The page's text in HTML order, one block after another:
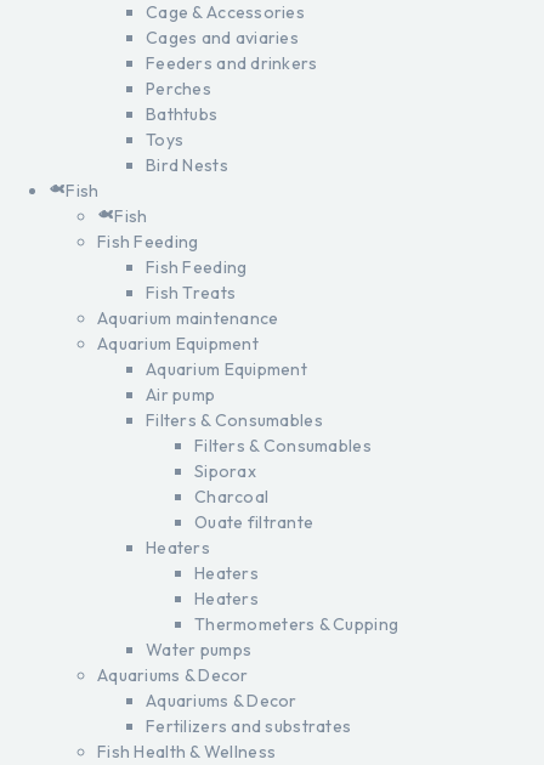
Cage & Accessories
Cages and aviaries
Feeders and drinkers
Perches
Bathtubs
Toys
Bird Nests
Fish
Fish
Fish Feeding
Fish Feeding
Fish Treats
Aquarium maintenance
Aquarium Equipment
Aquarium Equipment
Air pump
Filters & Consumables
Filters & Consumables
Siporax
Charcoal
Ouate filtrante
Heaters
Heaters
Heaters
Thermometers & Cupping
Water pumps
Aquariums & Decor
Aquariums & Decor
Fertilizers and substrates
Fish Health & Wellness
######
Reproduce exactly every line between the line with "Thermometers & Cupping" and the last line of the records above, both included.

Thermometers & Cupping
Water pumps
Aquariums & Decor
Aquariums & Decor
Fertilizers and substrates
Fish Health & Wellness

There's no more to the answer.